How's that working out for yah?

[http://en.wikipedia.org/wiki/Gun_violence_in_the_United_Stat...](http://en.wikipedia.org/wiki/Gun_violence_in_the_United_States#Violent_crime_related_to_guns)

Yay dead people! You don't give unsophisticated people access to firearms -
they get dead. Same with most investment options - do not allow people to
trade derivatives, over lever their houses or borrow for stocks.

> believe that it is okay given the terrible odds?

No I don't - but its regulated and small stable losses in comparison to
unsophisticated losses that destroy lives in housing, equities and bonds. This
will expand those losses.

> how are the poor ever going to escape poverty?

Have you ever been poor?

Here is how you escape poverty - you don't. I'm not kidding.

There is no such thing as social mobility - it's false to argue that the poor
can in any way benefit from this.

[http://en.wikipedia.org/wiki/Socio-
economic_mobility_in_the_...](http://en.wikipedia.org/wiki/Socio-
economic_mobility_in_the_United_States)

------
jcampbell1
I used Funders Club to make a small investment and it worked flawlessly for
me. It has document signing and wire transfers built in. After reading legal
documents for a few hours, it took about 3 minutes to make a $2500 investment
in virool.com.

I am completely impressed by what the Funders Club has built. It is easy,
complete, and actually works. Kudos to the team.
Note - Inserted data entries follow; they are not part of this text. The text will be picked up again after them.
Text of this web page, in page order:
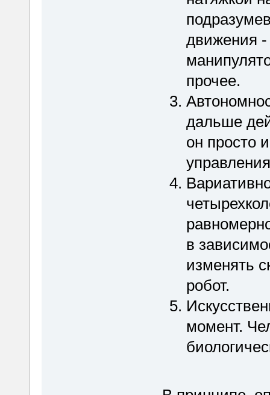
движения -
прочее.
дальше
он просто
в
изменять
робот.
момент.
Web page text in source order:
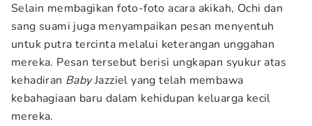
Selain membagikan foto-foto acara akikah, Ochi dan
sang suami juga menyampaikan pesan menyentuh
untuk putra tercinta melalui keterangan unggahan
mereka. Pesan tersebut berisi ungkapan syukur atas
kehadiran BabyJazziel yang telah membawa
kebahagiaan baru dalam kehidupan keluarga kecil
mereka.
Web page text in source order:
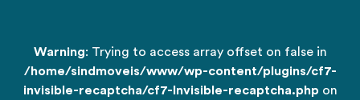
Warning: Trying to access array offset on false in
/home/sindmoveis/www/wp-content/plugins/cf7-
invisible-recaptcha/cf7-Invisible-recaptcha.php on
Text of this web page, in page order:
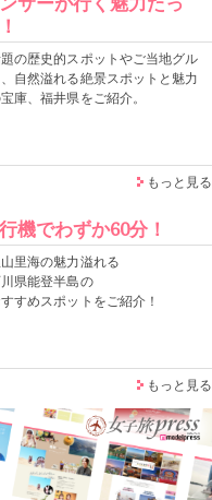
の歴史的スポットやご当地グル
、自然溢れる絶景スポットと魅力
庫、福井県をご紹介。
もっと見る
機でわずか60分！
里海の魅力溢れる
県能登半島の
すめスポットをご紹介！
もっと見る
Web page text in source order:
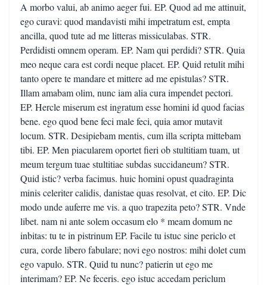
A morbo valui, ab animo aeger fui. EP. Quod ad me attinuit,
ego curavi: quod mandavisti mihi impetratum est, empta
ancilla, quod tute ad me litteras missiculabas. STR.
Perdidisti omnem operam. EP. Nam qui perdidi? STR. Quia
meo neque cara est cordi neque placet. EP. Quid retulit mihi
tanto opere te mandare et mittere ad me epistulas? STR.
Illam amabam olim, nunc iam alia cura impendet pectori.
EP. Hercle miserum est ingratum esse homini id quod facias
bene. ego quod bene feci male feci, quia amor mutavit
locum. STR. Desipiebam mentis, cum illa scripta mittebam
tibi. EP. Men piacularem oportet fieri ob stultitiam tuam, ut
meum tergum tuae stultitiae subdas succidaneum? STR.
Quid istic? verba facimus. huic homini opust quadraginta
minis celeriter calidis, danistae quas resolvat, et cito. EP. Dic
modo unde auferre me vis. a quo trapezita peto? STR. Vnde
libet. nam ni ante solem occasum elo * meam domum ne
inbitas: tu te in pistrinum EP. Facile tu istuc sine periclo et
cura, corde libero fabulare; novi ego nostros: mihi dolet cum
ego vapulo. STR. Quid tu nunc? patierin ut ego me
interimam? EP. Ne feceris. ego istuc accedam periclum
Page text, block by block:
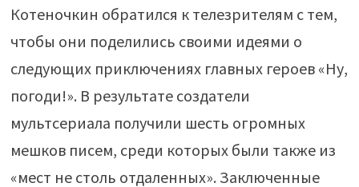
Котеночкин обратился к телезрителям с тем,
чтобы они поделились своими идеями о
следующих приключениях главных героев «Ну,
погоди!». В результате создатели
мультсериала получили шесть огромных
мешков писем, среди которых были также из
«мест не столь отдаленных». Заключенные
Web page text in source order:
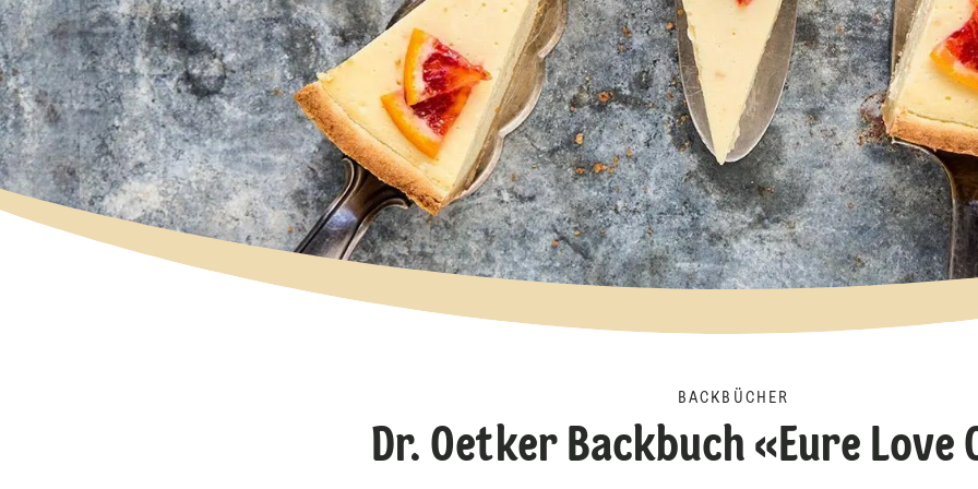
BACKBÜCHER
Dr. Oetker Backbuch «Eure Love
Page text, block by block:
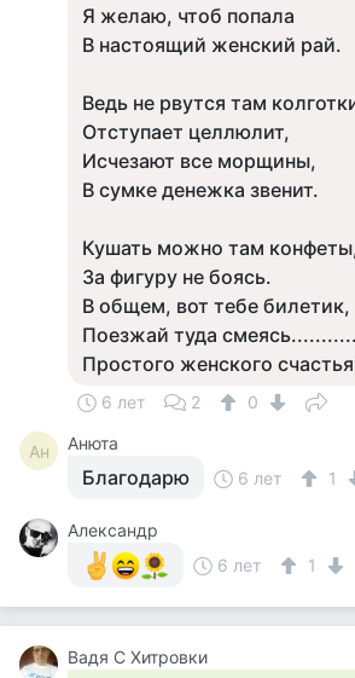
Я желаю, чтоб попала
В настоящий женский рай.
Ведь не рвутся там
Отступает целлюлит,
Исчезают все морщины,
В сумке денежка звенит.
Кушать можно там
За фигуру не боясь.
В общем, вот тебе билетик,
Поезжай туда
Простого женского
6 лет 2 0
Ан Анюта
Благодарю 6 лет 1
Александр
6 лет
1
Вадя С Хитровки
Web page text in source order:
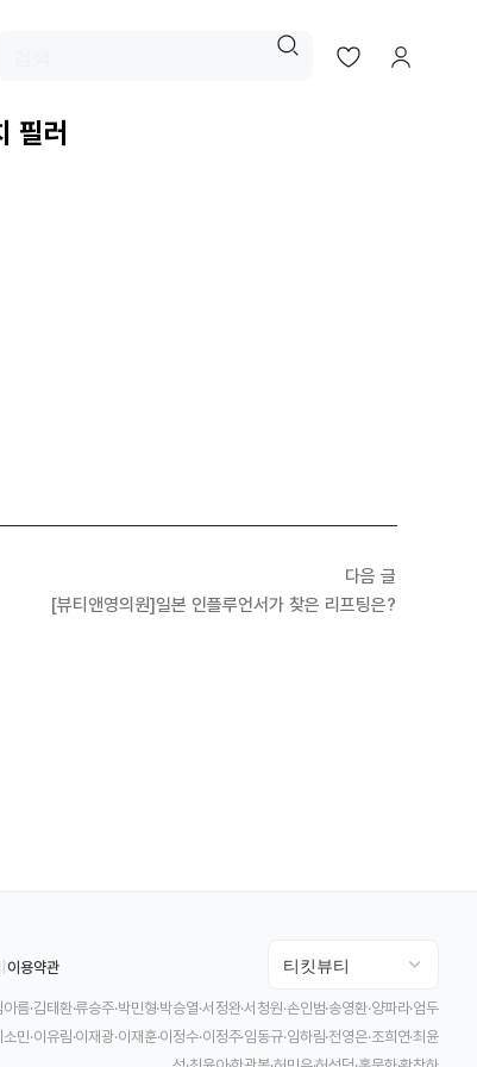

I unfortunately missed the $250,000 cutoff, so I'll get to see how they handle
the overage or reimbursement.

------
Major_Grooves
This is a bit like Seedrs (www.seedrs.com) in the UK, except with Seedrs more
or less anyone can make investments and the minimum investment is only £10 so
you can get real crowd-sourced funding.

------
zt
How long before someones raises a "spray-and-pray" fund just to invest in
Funders Club startups?

------
jchung
How does Founders Club compare to AngelList?